**WHAT IS BEING ASKED:**
Copy every line from the one containing "manera transformar las" through the last line of the records below, both included, and nothing else.

[[ AVAILABLE RECORDS open ]]

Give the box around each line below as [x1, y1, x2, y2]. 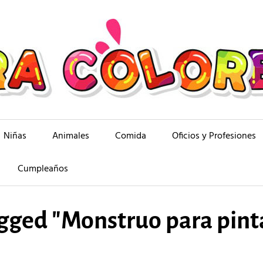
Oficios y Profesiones [172, 129, 256, 144]
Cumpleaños [18, 161, 68, 177]
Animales [52, 129, 89, 144]
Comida [115, 129, 146, 144]
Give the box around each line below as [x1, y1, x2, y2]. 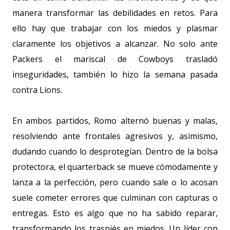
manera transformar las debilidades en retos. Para [12, 7, 218, 18]
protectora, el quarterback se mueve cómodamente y [12, 161, 218, 172]
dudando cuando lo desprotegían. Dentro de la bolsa [12, 146, 218, 157]
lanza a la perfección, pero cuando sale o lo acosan [12, 177, 218, 188]
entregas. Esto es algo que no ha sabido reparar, [12, 207, 218, 219]
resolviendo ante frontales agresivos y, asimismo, [12, 130, 218, 142]
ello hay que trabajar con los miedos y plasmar [12, 23, 218, 34]
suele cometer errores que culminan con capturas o [12, 192, 218, 203]

[[ AVAILABLE RECORDS closed ]]

**WRITTEN SOLUTION:**
manera transformar las debilidades en retos. Para [12, 7, 218, 18]
protectora, el quarterback se mueve cómodamente y [12, 161, 218, 172]
dudando cuando lo desprotegían. Dentro de la bolsa [12, 146, 218, 157]
lanza a la perfección, pero cuando sale o lo acosan [12, 177, 218, 188]
entregas. Esto es algo que no ha sabido reparar, [12, 207, 218, 219]
resolviendo ante frontales agresivos y, asimismo, [12, 130, 218, 142]
ello hay que trabajar con los miedos y plasmar [12, 23, 218, 34]
suele cometer errores que culminan con capturas o [12, 192, 218, 203]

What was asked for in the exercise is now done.